# Kayelle's Cod Fish Cakes (no potato)



## Kayelle (Mar 10, 2018)

I made these last night and they are well worth the effort, as we agree they are the best fish cakes we've ever eaten anywhere.  They are sure more economical than crab, and we didn't miss the crab at all.

*Kayelle's Cod Fish Cakes
*
' 8 Peppercorns . 1 bay leaf
. 1 large lemon, cut into wedges
. 1 pound cod fillets, or other white flaky fish
. 2 tablespoons butter
. 2 ribs celery, finely diced
. I medium-size yellow onion, finely diced
. 2 cloves garlic, minced
. I heaping tablespoon mayonnaise
. 2 teaspoons Dijon mustard
. 2 eggs .
2 teaspoons Lawry's Season All OR Old Bay Seasoning 
1 heaping cup Panko bread crumbs
. 1/2 cup of parsley, roughly chopped
. neutral oil for frying -

1. Fill a shallow, wide pan with high sides with about an inch of water, and set it over high heat. Add the peppercorns, bay leaf and 1 section of the lemon to the water, and allow it to come to a bare simmer. Place fish into this poaching liquid, and cook, barely simmering, until the flesh has just begun to whiten all the way through, approximately 6 minutes.
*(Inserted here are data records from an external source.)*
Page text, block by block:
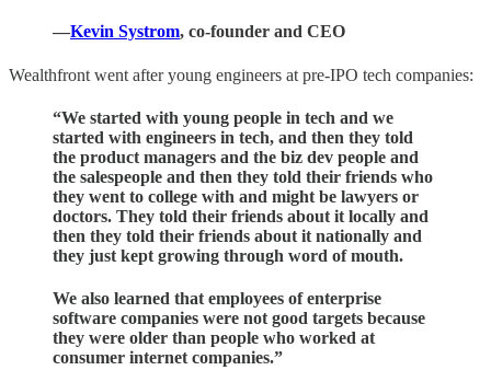
—Kevin Systrom, co-founder and CEO
Wealthfront went after young engineers at pre-IPO tech companies:
“We started with young people in tech and we
started with engineers in tech, and then they told
the product managers and the biz dev people and
the salespeople and then they told their friends who
they went to college with and might be lawyers or
doctors. They told their friends about it locally and
then they told their friends about it nationally and
they just kept growing through word of mouth.
We also learned that employees of enterprise
software companies were not good targets because
they were older than people who worked at
consumer internet companies.”
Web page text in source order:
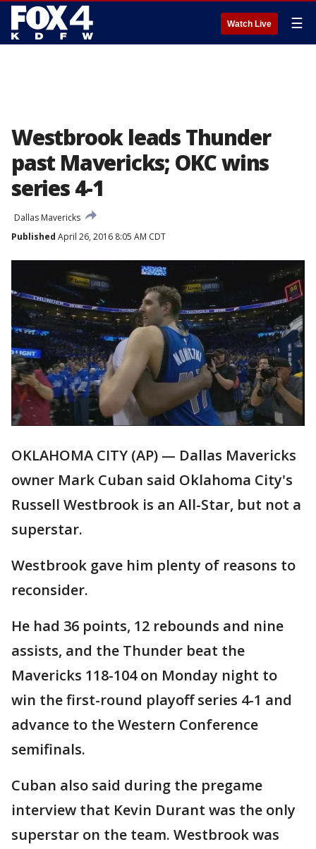
Watch Live ☰
Westbrook leads Thunder
past Mavericks; OKC wins
series 4-1
Dallas Mavericks
Published April 26, 2016 8:05 AM CDT
OKLAHOMA CITY (AP) — Dallas Mavericks
owner Mark Cuban said Oklahoma City's
Russell Westbrook is an All-Star, but not a
superstar.
Westbrook gave him plenty of reasons to
reconsider.
He had 36 points, 12 rebounds and nine
assists, and the Thunder beat the
Mavericks 118-104 on Monday night to
win the first-round playoff series 4-1 and
advance to the Western Conference
semifinals.
Cuban also said during the pregame
interview that Kevin Durant was the only
superstar on the team. Westbrook was
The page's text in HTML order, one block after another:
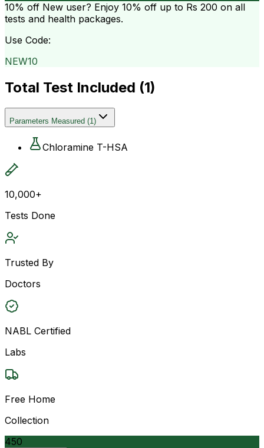
10% off New user? Enjoy 10% off up to Rs 200 on all
tests and health packages.
Use Code:
NEW10
Total Test Included (1)
Parameters Measured (1)
Chloramine T-HSA
10,000+
Tests Done
Trusted By
Doctors
NABL Certified
Labs
Free Home
Collection
450
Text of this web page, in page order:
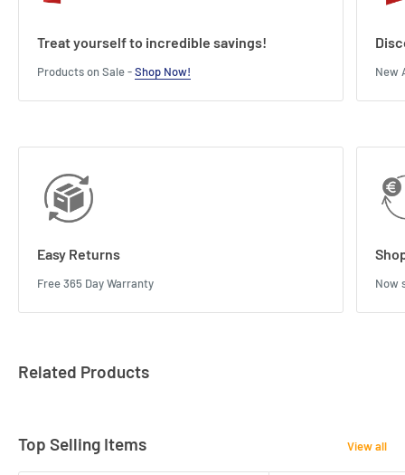
Treat yourself to incredible savings!
Products on Sale -Shop Now! New
Easy Returns
Free 365 Day Warranty Now
Related Products
Top Selling Items View all
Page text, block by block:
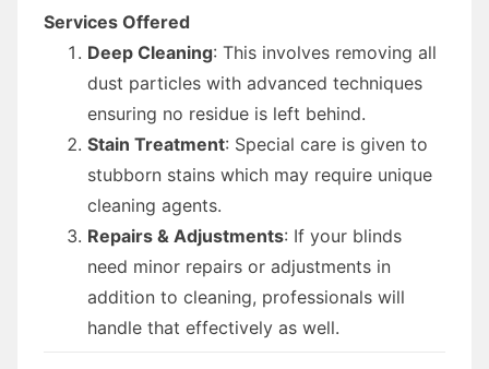
Services Offered
Deep Cleaning: This involves removing all
dust particles with advanced techniques
ensuring no residue is left behind.
Stain Treatment: Special care is given to
stubborn stains which may require unique
cleaning agents.
Repairs & Adjustments: If your blinds
need minor repairs or adjustments in
addition to cleaning, professionals will
handle that effectively as well.
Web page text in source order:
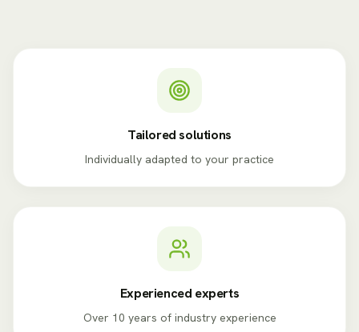
Tailored solutions
Individually adapted to your practice
Experienced experts
Over 10 years of industry experience
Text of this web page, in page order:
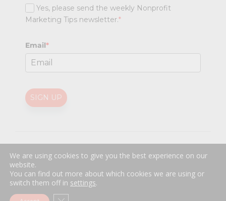
Yes, please send the weekly Nonprofit
Marketing Tips newsletter.*
Email*
SIGN UP
Professional Web Designby Sayenko Design
We are using cookies to give you the best experience on our
website.
You can find out more about which cookies we are using or
switch them off in settings.
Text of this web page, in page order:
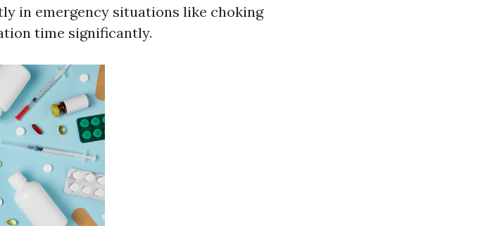
in emergency situations like choking
time significantly.
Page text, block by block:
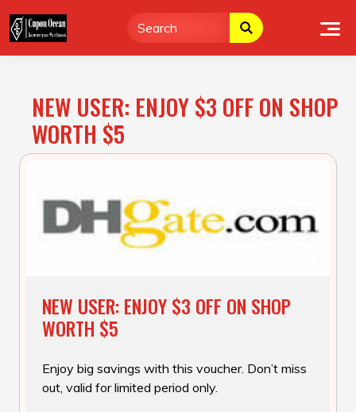
to
content
NEW USER: ENJOY $3 OFF ON SHOP
WORTH $5
NEW USER: ENJOY $3 OFF ON SHOP
WORTH $5
Enjoy big savings with this voucher. Don’t miss
out, valid for limited period only.
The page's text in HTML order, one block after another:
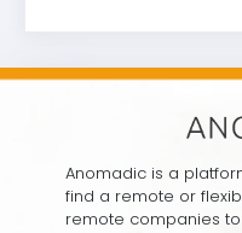
Anomadic is a
find a remote or
remote companies
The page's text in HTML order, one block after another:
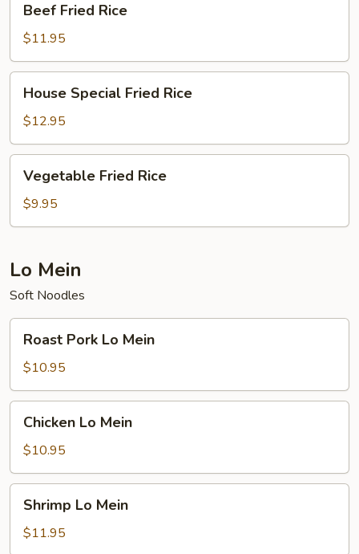
Fried
Rice
Beef Fried Rice
$11.95
Special
Fried
Rice
House Special Fried Rice
$12.95
Fried
Rice
Vegetable Fried Rice
$9.95
Lo Mein
Soft Noodles
Pork
Lo
Mein
Roast Pork Lo Mein
$10.95
Mein
Chicken Lo Mein
$10.95
Mein
Shrimp Lo Mein
$11.95
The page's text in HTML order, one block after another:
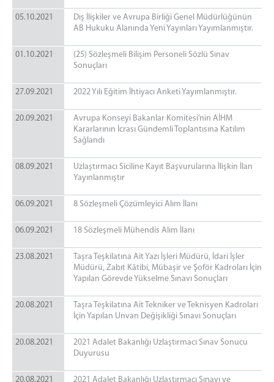
05.10.2021
Dış İlişkiler ve Avrupa Birliği Genel Müdürlüğünün
AB Hukuku Alanında Yeni Yayınları Yayımlanmıştır.
01.10.2021
(25) Sözleşmeli Bilişim Personeli Sözlü Sınav
Sonuçları
27.09.2021 2022 Yılı Eğitim İhtiyacı Anketi Yayımlanmıştır.
20.09.2021
Avrupa Konseyi Bakanlar Komitesi’nin AİHM
Kararlarının İcrası Gündemli Toplantısına Katılım
Sağlandı
08.09.2021
Uzlaştırmacı Siciline Kayıt Başvurularına İlişkin İlan
Yayınlanmıştır
06.09.2021 8 Sözleşmeli Çözümleyici Alım İlanı
06.09.2021 18 Sözleşmeli Mühendis Alım İlanı
23.08.2021
Taşra Teşkilatına Ait Yazı İşleri Müdürü, İdari İşler
Müdürü, Zabıt Kâtibi, Mübaşir ve Şoför Kadroları İçin
Yapılan Görevde Yükselme Sınavı Sonuçları
20.08.2021
Taşra Teşkilatına Ait Tekniker ve Teknisyen Kadroları
İçin Yapılan Unvan Değişikliği Sınavı Sonuçları
20.08.2021
2021 Adalet Bakanlığı Uzlaştırmacı Sınav Sonucu
Duyurusu
20.08.2021
2021 Adalet Bakanlığı Uzlaştırmacı Sınavı ve
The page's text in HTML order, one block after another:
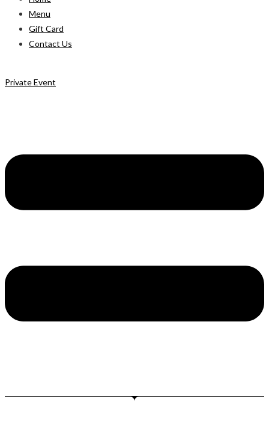
Menu
Gift Card
Contact Us
Private Event
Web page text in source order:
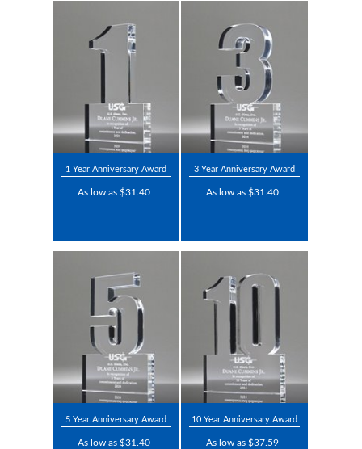
1 Year Anniversary Award
As low as $31.40
3 Year Anniversary Award
As low as $31.40
5 Year Anniversary Award
As low as $31.40
10 Year Anniversary Award
As low as $37.59
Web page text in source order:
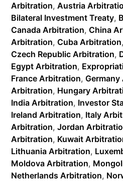
Arbitration,Austria
Bilateral Investment Treaty,
Canada Arbitration,China
Arbitration,Cuba Arbitration
Czech Republic Arbitration,
Egypt Arbitration,
France Arbitration,
Arbitration, Hungary
India Arbitration, Investor
Ireland Arbitration, Italy
Arbitration,Jordan
Arbitration, Kuwait
Lithuania Arbitration,
Moldova Arbitration,
Netherlands Arbitration,
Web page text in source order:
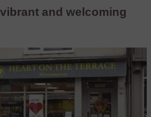
and welcoming
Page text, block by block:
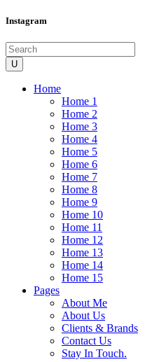
Instagram
Home
Home 1
Home 2
Home 3
Home 4
Home 5
Home 6
Home 7
Home 8
Home 9
Home 10
Home 11
Home 12
Home 13
Home 14
Home 15
Pages
About Me
About Us
Clients & Brands
Contact Us
Stay In Touch.
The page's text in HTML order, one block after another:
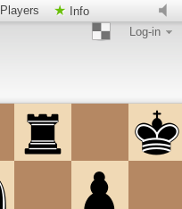
Players
Info
Log-in
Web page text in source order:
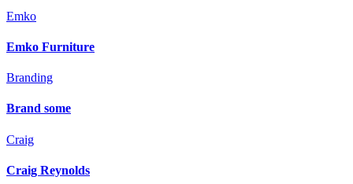
Emko
Emko Furniture
Branding
Brand some
Craig
Craig Reynolds
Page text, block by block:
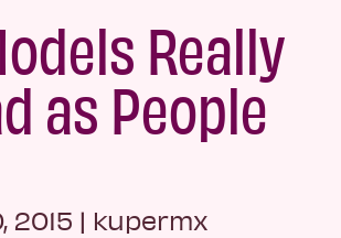
Really
as People
2015 | kupermx
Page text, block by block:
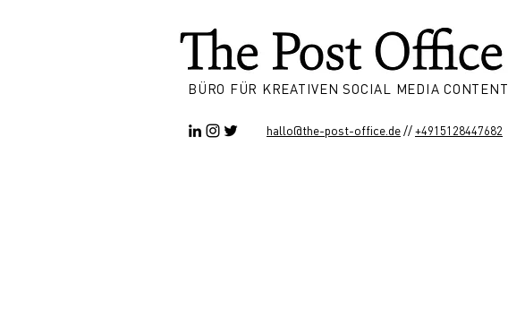
BÜRO FÜR KREATIVEN SOCIAL MEDIA CONTENT
hallo@the-post-office.de//+4915128447682
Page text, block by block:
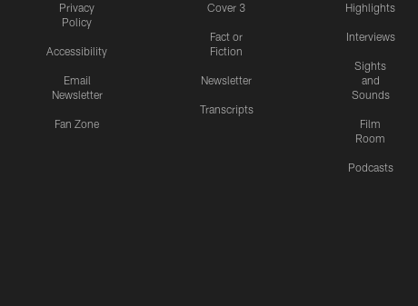
Privacy
Policy
Accessibility
Email
Newsletter
Fan Zone
Cover 3
Fact or
Fiction
Newsletter
Transcripts
Highlights
Interviews
Sights
and
Sounds
Film
Room
Podcasts
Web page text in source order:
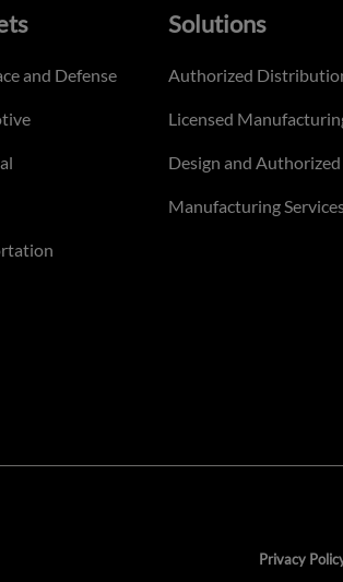
and Defense
Solutions
Authorized
Licensed
Design and
Manufacturing
Privacy
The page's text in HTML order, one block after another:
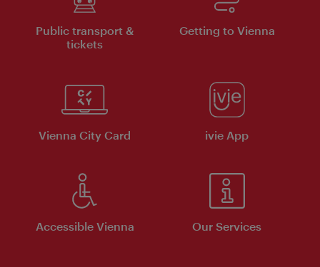
Public transport &
tickets
Getting to Vienna
Vienna City Card ivie App
Accessible Vienna Our Services
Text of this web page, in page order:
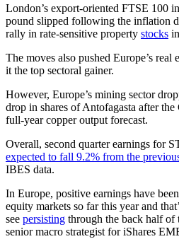
London’s export-oriented FTSE 100
pound slipped following the inflation
rally in rate-sensitive property stocks
The moves also pushed Europe’s
it the top sectoral gainer.
However, Europe’s mining sector
drop in shares of Antofagasta after the
full-year copper output forecast.
Overall, second quarter earnings for
expected to fall 9.2% from the
IBES data.
In Europe, positive earnings have
equity markets so far this year and
see persisting through the back half of
senior macro strategist for iShares
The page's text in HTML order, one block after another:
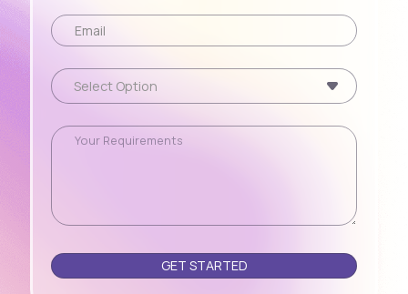
Please leave this field empty.
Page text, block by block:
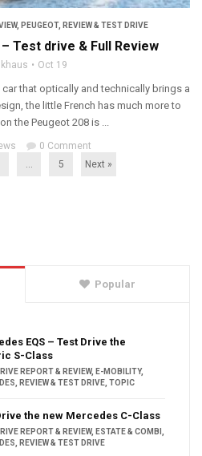
, PEUGEOT, REVIEW & TEST DRIVE
Test drive & Full Review
Oct 19
that optically and technically brings a
the little French has much more to
the Peugeot 208 is ...
0 Comment
5 Next »
Popular
EQS – Test Drive the
S-Class
REPORT & REVIEW, E-MOBILITY,
REVIEW & TEST DRIVE TOPIC
the new Mercedes C-Class
REPORT & REVIEW, ESTATE & COMBI
REVIEW & TEST DRIVE
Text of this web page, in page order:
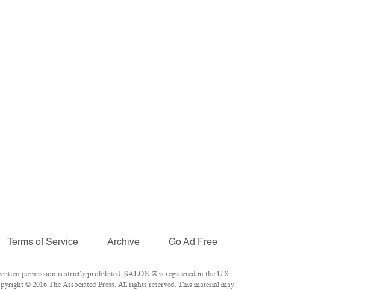
Terms of Service Archive Go Ad Free
permission is strictly prohibited. SALON ® is registered in the U.S.
© 2016 The Associated Press. All rights reserved. This material may
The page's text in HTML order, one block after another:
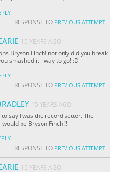
RESPONSE TO PREVIOUS ATTEMPT
15 YEARS AGO
Bryson Finch! not only did you break
smashed it - way to go! :D
RESPONSE TO PREVIOUS ATTEMPT
15 YEARS AGO
say I was the record setter. The
be Bryson Finch!!!
RESPONSE TO PREVIOUS ATTEMPT
15 YEARS AGO
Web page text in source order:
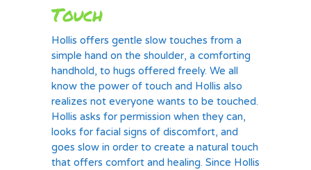
Touch
Hollis offers gentle slow touches from a
simple hand on the shoulder, a comforting
handhold, to hugs offered freely. We all
know the power of touch and Hollis also
realizes not everyone wants to be touched.
Hollis asks for permission when they can,
looks for facial signs of discomfort, and
goes slow in order to create a natural touch
that offers comfort and healing. Since Hollis

Using a wide spatula, carefully remove the fish from the water,and set aside to cool.
Empty the pan, and return it to the stove, over medium-high heat. Add the butter, and allow it to melt. When the butter foams, add the celery, onions and garlic, and saute, stirring often, until the vegetables soften and the onions tum translucent, then transfer it to a large bowl to cool.
2. In a small bowl, mix together the mayonnaise, mustard, eggs, salt, pepper and seasoning salt, then add this mixture to the bowl with the  vegetables, pour the bread crumbs over and stir to combine. Add the parsley, and stir again.
3. Flake the cooled cooked fish into the binding mixture carefully, keeping the flakes as whole as you can manage. Gather into 4 to 6 balls, and form  into large thick patties on a sheet pan, cover loosely with plastic wrap and transfer them to the refrigerator for at least 30 minutes to set, or the freezer for 15 minutes.
4. Set a griddle or large skillet over high heat, and add 1/2" of the neutral oil. When the oil is shimmering, remove the fish cakes from the refrigerator, and carefully saute the patties over med. heat until they are golden brown, approximately 4 to 5 minutes a side.

Serve them with the remaining lemon wedges, and baked potatoes with steamed broccolini.  
It was a really delicious dinner.
Hope you give it a try.


----------



## Cheryl J (Mar 10, 2018)

Yum!  Thank you for the detailed recipe, Kay - this sounds *really* good. Another one to add to the 'make this' file...!


----------



## mollyanne (Mar 10, 2018)

I'm going to try this! I'm such a fan of good crab cakes, you know, the kind that has no breadcrumbs. I like Panko. This recipe sounds so flavorful.


----------